Spätestens an dieser Stelle gehen die Erwartungen in Bezug auf die berühmte „Identifikation mit dem Unternehmen“ meiner Meinung nach zu weit. Jemand, der tatsächlich persönlich für eine Firma haftet, darf in deren Namen gerne Lügen verbreiten, wenn er dies für vertretbar hält. Er trägt dann auch das volle Risiko. Doch Angestellte, die lediglich für ihre Arbeitskraft bezahlt werden, sollten niemals zu unmoralischem Verhalten gedrängt werden, weil die Führung des Unternehmens oder einer Abteilung es für vertretbar hält. Und in dem Moment, wo versucht wird eine Person vertraglich zu Unehrlichkeit zu verpflichten, ist ohnehin jegliche Seriosität passé.

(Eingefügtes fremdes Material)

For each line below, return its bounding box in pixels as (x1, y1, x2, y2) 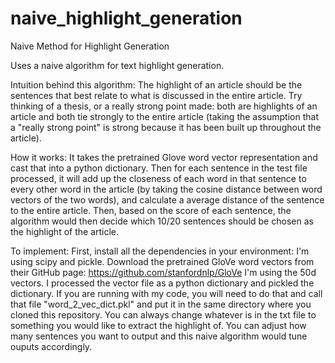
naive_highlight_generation (10, 7, 243, 30)
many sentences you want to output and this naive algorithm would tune (10, 330, 308, 342)
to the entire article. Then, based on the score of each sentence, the (10, 204, 292, 216)
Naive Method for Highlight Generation (10, 40, 170, 52)
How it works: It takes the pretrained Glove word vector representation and (10, 151, 318, 163)
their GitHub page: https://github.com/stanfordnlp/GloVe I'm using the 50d (10, 266, 317, 278)
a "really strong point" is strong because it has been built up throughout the (10, 121, 322, 133)
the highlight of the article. (10, 225, 120, 237)
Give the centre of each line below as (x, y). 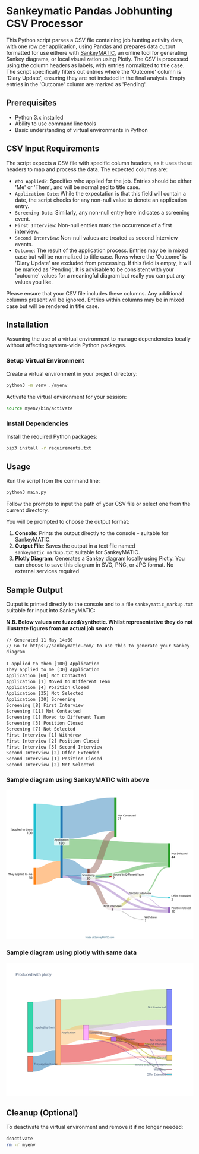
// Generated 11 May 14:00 (40, 640)
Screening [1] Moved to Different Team (56, 718)
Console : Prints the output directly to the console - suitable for (91, 533)
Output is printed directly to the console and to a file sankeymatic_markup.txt (100, 604)
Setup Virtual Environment (45, 361)
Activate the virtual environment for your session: (67, 397)
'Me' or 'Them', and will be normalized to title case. (77, 187)
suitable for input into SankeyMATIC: (51, 611)
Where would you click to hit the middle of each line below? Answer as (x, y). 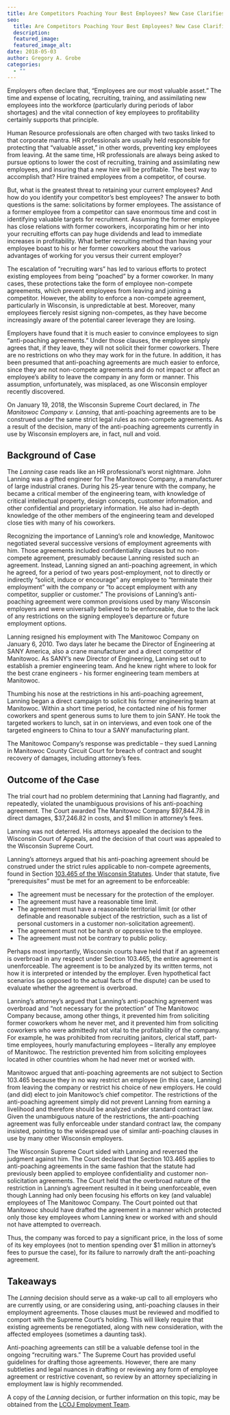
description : (32, 33)
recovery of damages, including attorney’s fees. (74, 758)
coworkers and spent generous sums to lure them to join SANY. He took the (114, 716)
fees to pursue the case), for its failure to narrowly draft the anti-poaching (111, 1252)
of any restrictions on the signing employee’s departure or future (98, 616)
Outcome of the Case (53, 780)
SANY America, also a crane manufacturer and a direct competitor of (104, 652)
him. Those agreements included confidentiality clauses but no (96, 551)

Ohne in Propaganda verfallen zu wollen, möchte ich deutlich machen, dass es mir zuwider ist, wenn wirtschaftliche Interessen über die ethischen Werte von Individuen gestellt werden. Und gerade beim Thema Ehrlichkeit sind wir meinen Erfahrungen nach schon längst dort angekommen.